As it attempts to obtain regulatory approval for its pending purchases of Cablevision (NYSE: CVC) and Suddenlink Communications in the United States, analysts are concerned that France's Altice's cost-cutting plans for the two companies may be too aggressive.
The European conglomerate has pledged to cut out $900 million in expenses from Cablevision and another $215 million from Suddenlink, pledging to increase the companies' margins to European levels.
"One of the dangers is that they don't just cut the fat out but also the meat and bones and that has negative consequences," said Roger Entner, analyst at Recon Analytics, to Reuters. "That's part of what we see in Europe: the savings came first immediately and now the churn (or customer defection) goes up."
Indeed, MoffettNathanson analyst Craig Moffett told Reuters that Altice might be planning to cut too much. "You're talking about huge cuts to customer service levels to installation and maintenance costs to marketing and promotions," he said. "You can't expect to be able to make dramatic cuts... without having an impact on the business."

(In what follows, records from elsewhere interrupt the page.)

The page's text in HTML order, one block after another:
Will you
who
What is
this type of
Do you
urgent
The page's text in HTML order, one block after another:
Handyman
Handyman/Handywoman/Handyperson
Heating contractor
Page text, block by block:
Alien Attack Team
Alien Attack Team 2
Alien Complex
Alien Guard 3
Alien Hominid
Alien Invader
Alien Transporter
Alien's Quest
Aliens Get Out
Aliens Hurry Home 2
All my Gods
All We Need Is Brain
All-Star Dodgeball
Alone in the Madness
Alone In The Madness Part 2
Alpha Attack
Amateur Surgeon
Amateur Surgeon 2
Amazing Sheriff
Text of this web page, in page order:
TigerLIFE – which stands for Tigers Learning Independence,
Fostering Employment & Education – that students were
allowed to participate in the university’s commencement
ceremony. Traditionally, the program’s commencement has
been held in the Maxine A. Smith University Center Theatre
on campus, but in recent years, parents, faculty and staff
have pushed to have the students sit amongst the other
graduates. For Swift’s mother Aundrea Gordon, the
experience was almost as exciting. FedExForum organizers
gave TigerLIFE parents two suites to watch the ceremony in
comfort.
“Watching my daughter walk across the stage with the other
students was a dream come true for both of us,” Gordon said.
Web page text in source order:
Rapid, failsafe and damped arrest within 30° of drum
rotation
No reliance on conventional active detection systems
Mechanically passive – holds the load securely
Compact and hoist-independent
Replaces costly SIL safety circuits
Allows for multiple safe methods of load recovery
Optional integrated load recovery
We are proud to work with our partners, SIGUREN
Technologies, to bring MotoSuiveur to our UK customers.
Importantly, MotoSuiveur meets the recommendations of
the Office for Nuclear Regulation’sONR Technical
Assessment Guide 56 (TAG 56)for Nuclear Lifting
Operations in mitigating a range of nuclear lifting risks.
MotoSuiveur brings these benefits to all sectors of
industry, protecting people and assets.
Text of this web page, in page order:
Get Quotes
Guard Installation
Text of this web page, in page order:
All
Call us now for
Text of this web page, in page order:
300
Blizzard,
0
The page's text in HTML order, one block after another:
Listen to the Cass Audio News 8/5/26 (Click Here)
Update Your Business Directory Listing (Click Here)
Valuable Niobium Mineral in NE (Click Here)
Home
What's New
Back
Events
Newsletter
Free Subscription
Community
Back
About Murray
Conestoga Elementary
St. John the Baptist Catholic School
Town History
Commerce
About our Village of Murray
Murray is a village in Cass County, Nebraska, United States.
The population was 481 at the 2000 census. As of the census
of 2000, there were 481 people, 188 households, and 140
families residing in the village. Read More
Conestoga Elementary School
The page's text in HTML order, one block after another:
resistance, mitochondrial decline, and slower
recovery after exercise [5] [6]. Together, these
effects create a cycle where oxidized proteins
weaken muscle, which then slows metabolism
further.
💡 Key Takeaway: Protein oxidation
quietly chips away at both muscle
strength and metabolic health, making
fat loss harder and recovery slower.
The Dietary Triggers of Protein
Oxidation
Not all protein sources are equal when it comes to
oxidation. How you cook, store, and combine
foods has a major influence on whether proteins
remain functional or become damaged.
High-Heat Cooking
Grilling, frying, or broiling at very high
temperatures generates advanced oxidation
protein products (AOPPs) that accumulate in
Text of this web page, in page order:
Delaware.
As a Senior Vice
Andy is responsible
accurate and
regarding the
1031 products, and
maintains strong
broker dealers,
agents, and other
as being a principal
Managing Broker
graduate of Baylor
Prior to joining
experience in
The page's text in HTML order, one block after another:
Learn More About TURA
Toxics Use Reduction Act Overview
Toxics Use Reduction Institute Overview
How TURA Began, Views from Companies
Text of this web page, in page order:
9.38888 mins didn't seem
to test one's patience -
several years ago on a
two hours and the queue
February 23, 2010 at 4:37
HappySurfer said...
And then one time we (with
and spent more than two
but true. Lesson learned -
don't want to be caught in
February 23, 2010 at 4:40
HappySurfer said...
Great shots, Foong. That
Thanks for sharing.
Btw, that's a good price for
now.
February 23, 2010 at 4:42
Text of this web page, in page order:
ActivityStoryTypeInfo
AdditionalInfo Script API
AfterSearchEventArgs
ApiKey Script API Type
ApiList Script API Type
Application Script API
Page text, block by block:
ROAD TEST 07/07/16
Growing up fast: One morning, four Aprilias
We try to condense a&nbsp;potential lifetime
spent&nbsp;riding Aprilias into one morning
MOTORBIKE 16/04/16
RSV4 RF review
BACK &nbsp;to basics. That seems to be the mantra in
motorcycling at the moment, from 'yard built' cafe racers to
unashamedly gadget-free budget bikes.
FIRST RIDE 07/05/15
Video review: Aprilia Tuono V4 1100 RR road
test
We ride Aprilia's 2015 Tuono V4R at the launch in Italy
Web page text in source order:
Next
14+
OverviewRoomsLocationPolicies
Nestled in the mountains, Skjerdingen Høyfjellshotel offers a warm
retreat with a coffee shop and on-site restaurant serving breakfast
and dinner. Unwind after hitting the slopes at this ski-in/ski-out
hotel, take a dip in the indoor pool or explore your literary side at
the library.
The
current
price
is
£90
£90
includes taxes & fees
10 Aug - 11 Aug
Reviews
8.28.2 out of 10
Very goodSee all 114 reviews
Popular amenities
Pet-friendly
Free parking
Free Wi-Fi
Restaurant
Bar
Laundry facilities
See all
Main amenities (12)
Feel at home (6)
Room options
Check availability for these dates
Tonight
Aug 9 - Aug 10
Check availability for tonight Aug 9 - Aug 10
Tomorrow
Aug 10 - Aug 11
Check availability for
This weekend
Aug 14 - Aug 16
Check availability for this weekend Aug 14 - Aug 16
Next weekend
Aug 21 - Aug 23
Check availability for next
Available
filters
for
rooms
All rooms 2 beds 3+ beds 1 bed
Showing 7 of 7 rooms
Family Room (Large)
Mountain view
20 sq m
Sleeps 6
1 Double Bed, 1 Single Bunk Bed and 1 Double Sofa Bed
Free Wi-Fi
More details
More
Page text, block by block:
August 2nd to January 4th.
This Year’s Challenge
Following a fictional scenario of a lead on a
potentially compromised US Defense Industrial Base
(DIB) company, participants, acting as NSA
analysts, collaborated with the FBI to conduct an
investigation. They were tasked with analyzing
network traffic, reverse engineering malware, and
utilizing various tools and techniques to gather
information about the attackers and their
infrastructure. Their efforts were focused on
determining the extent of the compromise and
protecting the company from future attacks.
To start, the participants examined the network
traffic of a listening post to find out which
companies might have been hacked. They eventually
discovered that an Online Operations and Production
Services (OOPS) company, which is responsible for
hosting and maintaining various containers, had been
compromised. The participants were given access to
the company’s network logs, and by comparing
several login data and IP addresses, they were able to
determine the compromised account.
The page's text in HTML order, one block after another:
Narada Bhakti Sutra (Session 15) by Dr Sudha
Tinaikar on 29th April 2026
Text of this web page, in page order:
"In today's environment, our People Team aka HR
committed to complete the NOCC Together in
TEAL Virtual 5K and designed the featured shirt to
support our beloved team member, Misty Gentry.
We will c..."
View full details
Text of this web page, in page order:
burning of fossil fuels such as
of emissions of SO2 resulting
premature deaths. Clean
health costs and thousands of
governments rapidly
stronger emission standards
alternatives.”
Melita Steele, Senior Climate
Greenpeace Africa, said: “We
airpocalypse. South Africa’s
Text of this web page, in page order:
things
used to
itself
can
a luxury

Altice's troubles in Europe are fanning these concerns. The company's shares in Europe tumbled 10 percent last week on worse-than-expected third-quarter earnings results. Specifically, investors are concerned that Altice's Numericable Sfr PA has been losing wireless customers as Altice tries to cut costs at the French telecom unit.
Altice executives, meanwhile, attribute the subscriber losses to what they say is a poor-network-quality situation that has existed since before Altice bought the company.
Altice's shares are down 40 percent since the company agreed to pay $9.1 billion in May to acquire a controlling interest in Suddenlink.
U.S. analysts are concerned that such price cutting will result in the same kind of dynamic being seen at Numericable.